Perceptually lossless metrics

  • Metrics that target the first level of just noticeable difference JND, indicating whether the compressed video is indistinguishable from the source 

New subjective methods beyond quality questions

  • Exploration of methods beyond traditional quality questions and approaches to analyzing them

New test designs for specific products and problems

  • Color analysis for Oculus devices
  • Study of the "uncanny valley" effect in generative AI and point clouds
  • Inclusion of multiple dimensions, such as how well the content fits the user’s expectations
  • Understanding the relationship between quality and overall service experience

Designing reliable subjective methods for crowdsourced experiments

  • Development of subjective methods that ensure reliable screening.
  • Brainstorm new rating scales that eliminate different scoring behaviors associated with the 5-point ACR scale in crowdsource tests, such as subjects only using one or two levels.
    • 2-point ACR scale
    • Pair comparison (PC) mapped to 5-point ACR scale
    • PC where one side of the comparison is to small set of media with a known spread of quality from lab testing; audio quality tests often use such anchor sequences. 
  • Perform screening during the rating process, to identify poor performers by the end of each task
    • For example, subject must correctly identify best and worst quality 

Completed SAM Projects

Bias-subtracted consistency-weighted MOS method for subject screening

This method allows extracts quality, subject bias, and subject consistency simultaneously, taking into account the relationship between these three parameters. The mean opinion score (MOS) estimation is improved by weighting individual ratings by subject consistency.   

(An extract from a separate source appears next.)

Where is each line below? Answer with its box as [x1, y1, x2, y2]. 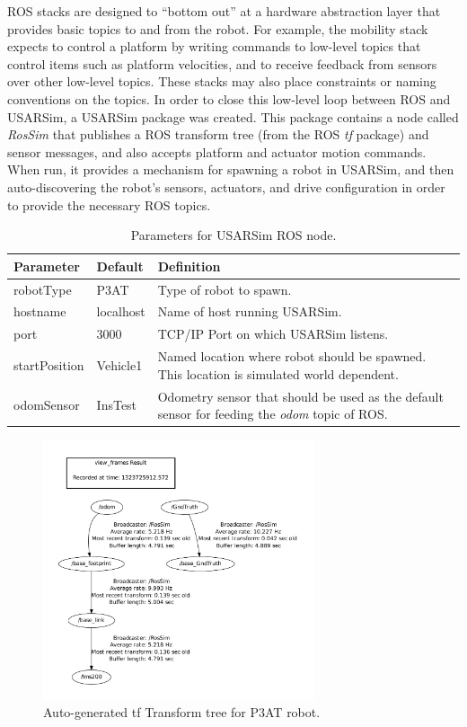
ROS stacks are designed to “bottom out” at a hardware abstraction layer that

Spatial Information (SI) and Temporal Information (TI)

The SAM group updated the SI and TI formulae in Rec. P.910 to account for modern video systems. See Clause 7.8. 

Merger of ITU-T Recs. P.910, P.911, and P.913

The SAM group hosted discussions that culminated in ITU-T merging Recommendations P.910, P.911, and P.913 into a single standard in 2023. These edits added new techniques that had been vetted by VQEG over previous years.